Extract the records below word for word and ignore the images.

Task data –
⁂
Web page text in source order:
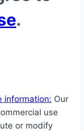
.
information: Our
use
or modify
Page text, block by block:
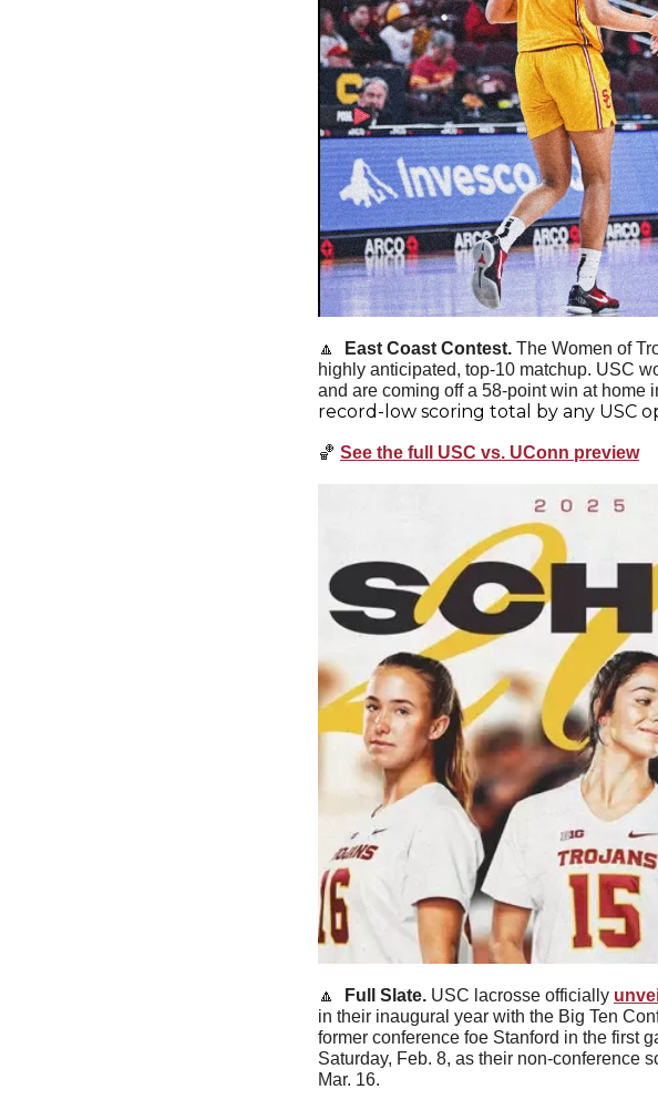
🔼
  East Coast Contest.
The Women of
highly anticipated, top-10 matchup. USC
and are coming off a 58-point win at home
record-low scoring total by any USC
🏀 See the full USC vs. UConn preview
🔼
  Full Slate.
USC lacrosse officially
in their inaugural year with the Big Ten
former conference foe Stanford in the first
Saturday, Feb. 8, as their non-conference
Mar. 16.
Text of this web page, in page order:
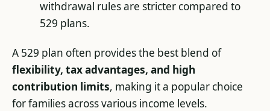
withdrawal rules are stricter compared to
529 plans.
A 529 plan often provides the best blend of
flexibility, tax advantages, and high
contribution limits, making it a popular choice
for families across various income levels.
⁂
Problem solution –
Web page text in source order:
.
information: Our
use
or modify
Page text, block by block:
🔼
  East Coast Contest.
The Women of
highly anticipated, top-10 matchup. USC
and are coming off a 58-point win at home
record-low scoring total by any USC
🏀 See the full USC vs. UConn preview
🔼
  Full Slate.
USC lacrosse officially
in their inaugural year with the Big Ten
former conference foe Stanford in the first
Saturday, Feb. 8, as their non-conference
Mar. 16.
Text of this web page, in page order:
withdrawal rules are stricter compared to
529 plans.
A 529 plan often provides the best blend of
flexibility, tax advantages, and high
contribution limits, making it a popular choice
for families across various income levels.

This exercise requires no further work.